综上所述,论“务实”王在晋有经验、有见识,而论“就虚”孙承宗既重视、又精通,所以换个战场再捉对厮杀时,王经略在军事上多年以来积累的精纯内力就全都被化解掉了,而以文字功底起家的孙老师则如鱼得水。
-------------------------------- '1'【《崇祯长编》卷十三“壬午兵部尚书王在晋言,天启二年,广宁攻陷,廷推经畧,举臣以往。众议关前欢喜岭高于城楼,贼至必凭高俯击,乃卜地于八里铺筑外城,收欢喜岭于内,锁三道关于前,而枢辅孙承宗至,则谓八里铺太近,当筑宁远、窟窿山,其规画在关门二百里外,而迄今无一砖一石之堆积也,两议俱罢。而督师王之臣,去年议筑芝麻湾,去城十九里,折衷地面亦祖臣之初说耳。”】
'2'【《明熹宗实录》卷二十四“大学士孙承宗题:“奴未抵镇武,而我自烧宁前……更望经臣于虚活之著,提缀道将之精神,使其人人在战,事事在战,勿令跼足于十六里之内,乃为善守关也。盖不能战决不能守,而以战失守不可,以守忘战不可也。”】
'3'【《三朝辽事实录》卷八王在晋:“孙公一日入阁,一日于兵部大房决事,左右侍郎力趣之,终日不出堂。凡发一疏更削数次写本,人役甚苦之,部务如丛,日至壅积。予初总理三部及署部□,晨入暮归无晷刻之暇,今得越旦进部,旷日悠闲,心热于边声之至急矣。”】
第七章 王经略就这样下课了
另外,孙老师此次绝地大反击还有一个稳操胜券的制胜因素,那就是天启,以往的奏章,文章再锦绣,文字再激扬,即便能打动大臣们但却不一定能影响皇帝,毕竟圣心难测,但孙老师却不同,因为他不但是老师,而且是皇帝的老师,因此圣心他是一测一个准,所以这回王经略是栽定了。
孙承宗的那份传世之作安排非常巧妙,表面上一再肯定王经略在山海关的工作,比如兵好像也调服了,马也快膘壮了,旧城也修得有次第了等等,说这么多其实是在暗示,如今的山海关已经初具规模、达到使用标准了'1'(可及秋防)。

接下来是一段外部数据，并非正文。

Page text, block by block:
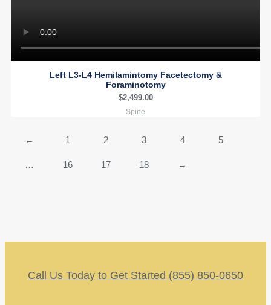
Left L3-L4 Hemilamintomy Facetectomy &
Foraminotomy
$2,499.00
Spine
← 1 2 3 4 5
… 16 17 18 →
Call Us Today to Get Started (855) 850-0650
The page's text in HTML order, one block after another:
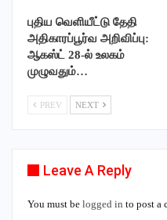
புதிய வெளியீட்டு தேதி
அதிகாரப்பூர்வ அறிவிப்பு:
ஆகஸ்ட் 28-ல் உலகம்
முழுவதும்…
PREV NEXT
Leave A Reply
You must be logged in to post a
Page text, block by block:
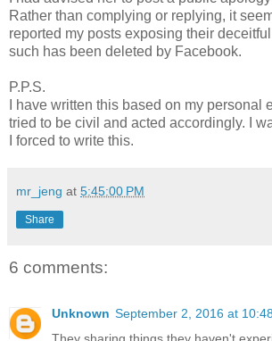
Rather than complying or replying, it
reported my posts exposing their
such has been deleted by Facebook.
P.P.S.
I have written this based on my personal
tried to be civil and acted accordingly. I
I forced to write this.
mr_jeng at 5:45:00 PM
Share
6 comments:
Unknown September 2, 2016 at
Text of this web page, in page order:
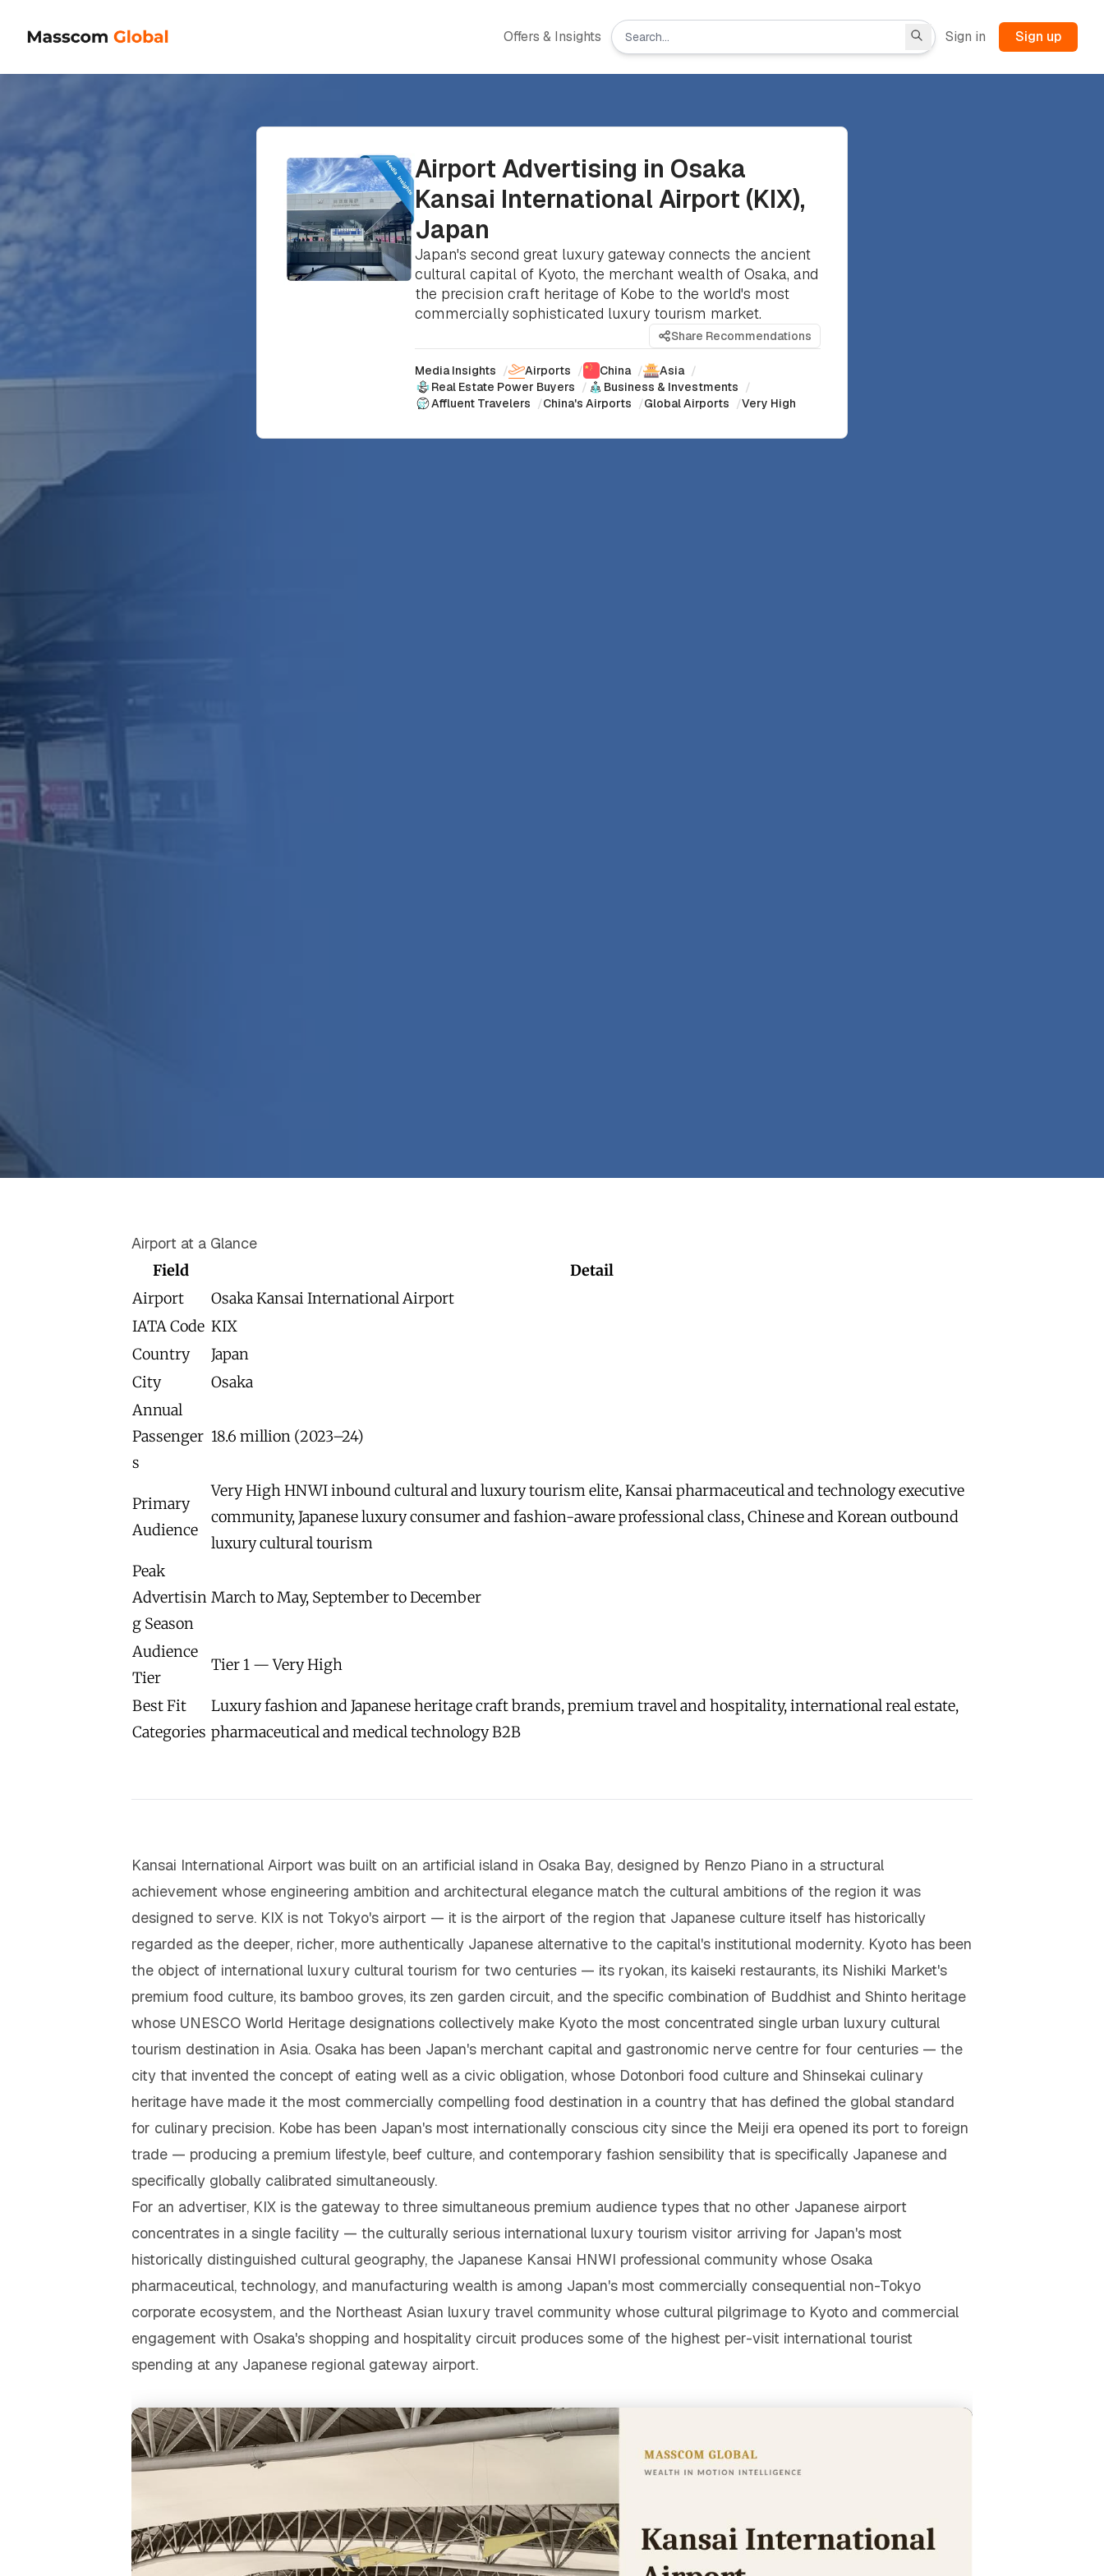
Offers & Insights Sign in Sign up
Airport Advertising in Osaka
Kansai International Airport (KIX),
Japan
Japan's second great luxury gateway connects the ancient
cultural capital of Kyoto, the merchant wealth of Osaka, and
the precision craft heritage of Kobe to the world's most
commercially sophisticated luxury tourism market.
Share Recommendations
Media Insights / Airports / China / Asia /
Real Estate Power Buyers / Business & Investments /
Affluent Travelers /China's Airports /Global Airports /Very High
Airport at a Glance
Field
Detail
Airport
Osaka Kansai International Airport
IATA Code KIX
Country
Japan
City
Osaka
Annual
Passenger
s
18.6 million (2023–24)
Primary
Audience
Very High HNWI inbound cultural and luxury tourism elite, Kansai pharmaceutical and technology executive
community, Japanese luxury consumer and fashion-aware professional class, Chinese and Korean outbound
luxury cultural tourism
Peak
Advertisin
g Season
March to May, September to December
Audience
Tier
Tier 1 — Very High
Best Fit
Categories
Luxury fashion and Japanese heritage craft brands, premium travel and hospitality, international real estate,
pharmaceutical and medical technology B2B
Kansai International Airport was built on an artificial island in Osaka Bay, designed by Renzo Piano in a structural
achievement whose engineering ambition and architectural elegance match the cultural ambitions of the region it was
designed to serve. KIX is not Tokyo's airport — it is the airport of the region that Japanese culture itself has historically
regarded as the deeper, richer, more authentically Japanese alternative to the capital's institutional modernity. Kyoto has been
the object of international luxury cultural tourism for two centuries — its ryokan, its kaiseki restaurants, its Nishiki Market's
premium food culture, its bamboo groves, its zen garden circuit, and the specific combination of Buddhist and Shinto heritage
whose UNESCO World Heritage designations collectively make Kyoto the most concentrated single urban luxury cultural
tourism destination in Asia. Osaka has been Japan's merchant capital and gastronomic nerve centre for four centuries — the
city that invented the concept of eating well as a civic obligation, whose Dotonbori food culture and Shinsekai culinary
heritage have made it the most commercially compelling food destination in a country that has defined the global standard
for culinary precision. Kobe has been Japan's most internationally conscious city since the Meiji era opened its port to foreign
trade — producing a premium lifestyle, beef culture, and contemporary fashion sensibility that is specifically Japanese and
specifically globally calibrated simultaneously.
For an advertiser, KIX is the gateway to three simultaneous premium audience types that no other Japanese airport
concentrates in a single facility — the culturally serious international luxury tourism visitor arriving for Japan's most
historically distinguished cultural geography, the Japanese Kansai HNWI professional community whose Osaka
pharmaceutical, technology, and manufacturing wealth is among Japan's most commercially consequential non-Tokyo
corporate ecosystem, and the Northeast Asian luxury travel community whose cultural pilgrimage to Kyoto and commercial
engagement with Osaka's shopping and hospitality circuit produces some of the highest per-visit international tourist
spending at any Japanese regional gateway airport.
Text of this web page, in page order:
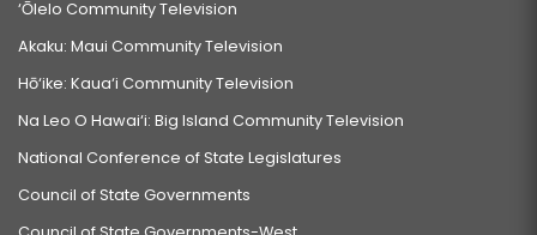
‘Ōlelo Community Television
Akaku: Maui Community Television
Hō‘ike: Kaua‘i Community Television
Na Leo O Hawai‘i: Big Island Community Television
National Conference of State Legislatures
Council of State Governments
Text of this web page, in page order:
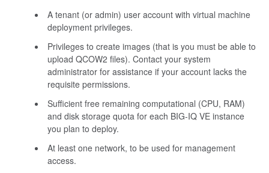
A tenant (or admin) user account with virtual machine
deployment privileges.
Privileges to create images (that is you must be able to
upload QCOW2 files). Contact your system
administrator for assistance if your account lacks the
requisite permissions.
Sufficient free remaining computational (CPU, RAM)
and disk storage quota for each BIG-IQ VE instance
you plan to deploy.
At least one network, to be used for management
access.
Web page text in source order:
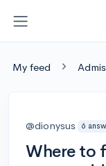
My feed
@dionysus 6
Where to
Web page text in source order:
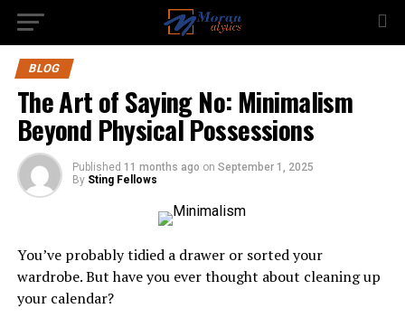
BLOG
The Art of Saying No: Minimalism
Beyond Physical Possessions
Published 11 months ago on September 1, 2025
By Sting Fellows
You’ve probably tidied a drawer or sorted your
wardrobe. But have you ever thought about cleaning up
your calendar?
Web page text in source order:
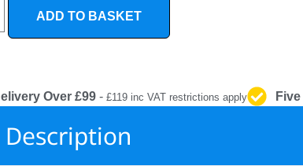
PROTECTION
ADD TO BASKET
Over £99 - £119 inc VAT restrictions apply
Description
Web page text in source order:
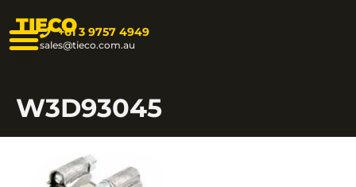
TIECO+61 3 9757 4949
sales@tieco.com.au
W3D93045
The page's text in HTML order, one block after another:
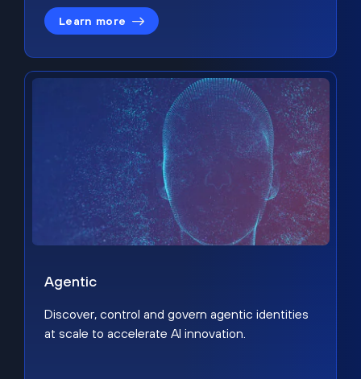
Learn more
Agentic
Discover, control and govern agentic identities
at scale to accelerate AI innovation.
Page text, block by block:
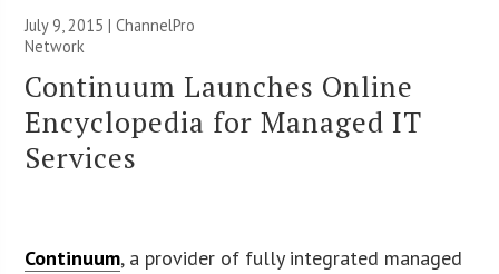
July 9, 2015 |ChannelPro
Network
Continuum Launches Online
Encyclopedia for Managed IT
Services
Continuum, a provider of fully integrated managed
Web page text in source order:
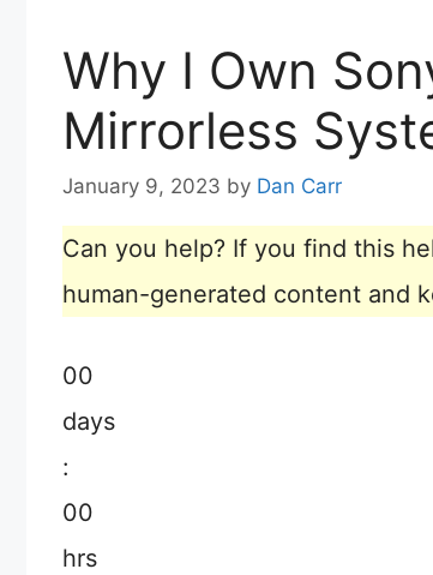
Why I Own
Mirrorless
January 9, 2023 by Dan Carr
Can you help? If you find this
human-generated content and
00
days
:
00
hrs
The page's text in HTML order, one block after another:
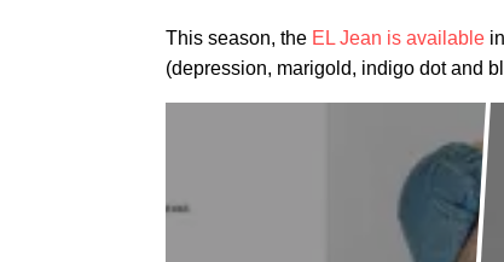
This season, the EL Jean is available
(depression, marigold, indigo dot and
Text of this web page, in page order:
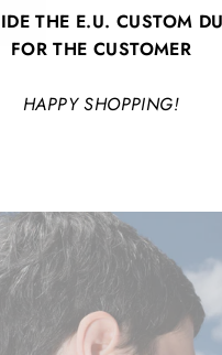
TO URBAN
THE E.U. CUSTOM
FOR THE CUSTOMER
HAPPY SHOPPING!
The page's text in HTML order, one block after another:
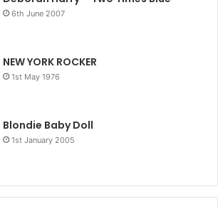
6th June 2007
NEW YORK ROCKER
1st May 1976
Blondie Baby Doll
1st January 2005
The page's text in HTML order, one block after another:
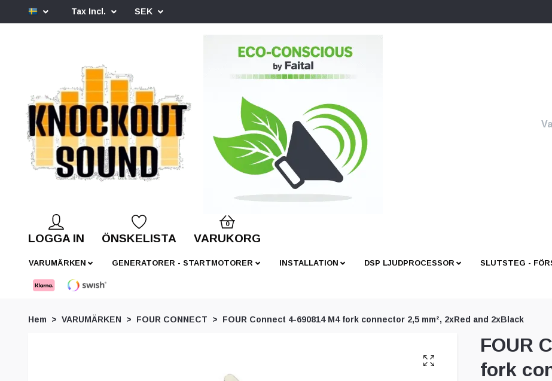
Tax Incl. SEK
LOGGA IN ÖNSKELISTA
0
VARUKORG
VARUMÄRKEN GENERATORER - STARTMOTORER INSTALLATION DSP LJUDPROCESSOR SLUTSTEG -
Hem VARUMÄRKEN FOUR CONNECT FOUR Connect 4-690814 M4 fork connector 2,5 mm², 2xRed and 2xBlack
FOUR
fork
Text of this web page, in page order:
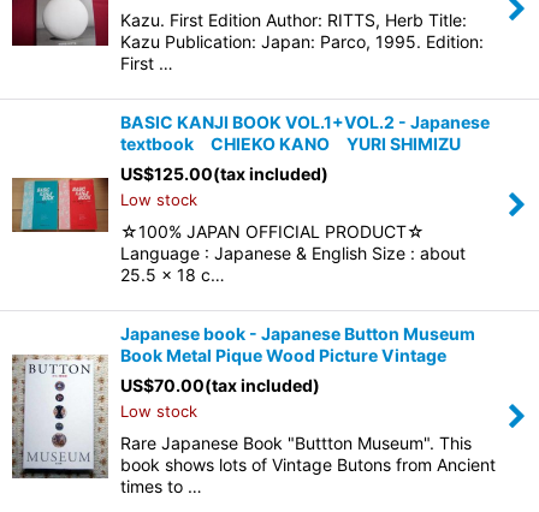
Kazu. First Edition Author: RITTS, Herb Title:
Kazu Publication: Japan: Parco, 1995. Edition:
First …
BASIC KANJI BOOK VOL.1+VOL.2 - Japanese
textbook CHIEKO KANO YURI SHIMIZU
US$125.00(tax included)
Low stock
☆100% JAPAN OFFICIAL PRODUCT☆
Language : Japanese & English Size : about
25.5 x 18 c…
Japanese book - Japanese Button Museum
Book Metal Pique Wood Picture Vintage
US$70.00(tax included)
Low stock
Rare Japanese Book "Buttton Museum". This
book shows lots of Vintage Butons from Ancient
times to …
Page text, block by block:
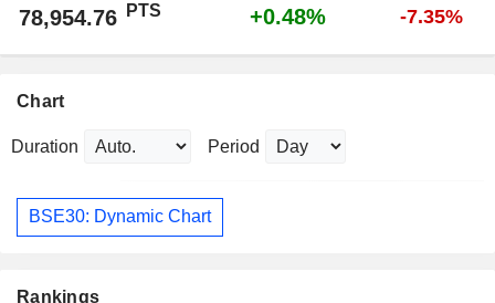
78,954.76 PTS +0.48% -7.35%
Chart
Duration Period
BSE30: Dynamic Chart
Rankings

不过,这“可及秋防”背后是有潜台词的——既然山海关旧城已经“可及秋防”,那接下来若不考虑相机进取,再画地为牢、以关固守,是不是就有几分裹足不前的嫌疑了?
而在潜台词之后孙大人还有显台词,比如连声问罪的语句:
大学士孙承宗题:“奴未抵镇武,而我自烧宁前,此前日经抚之罪也。我弃宁前,奴终不至,而我坚委为西虏住牧之所,不敢出关向东行一步,此今日道将之罪也。道将既匿影关内,而无能转其畏奴之情以畏法,化其谋利之心以谋敌,此臣与经臣之罪也。”'2'
孙大人说,先前放弃宁、前这些地方,是以前经略和巡抚的责任,而今天不敢出关,却是我和你王经略两人的罪过。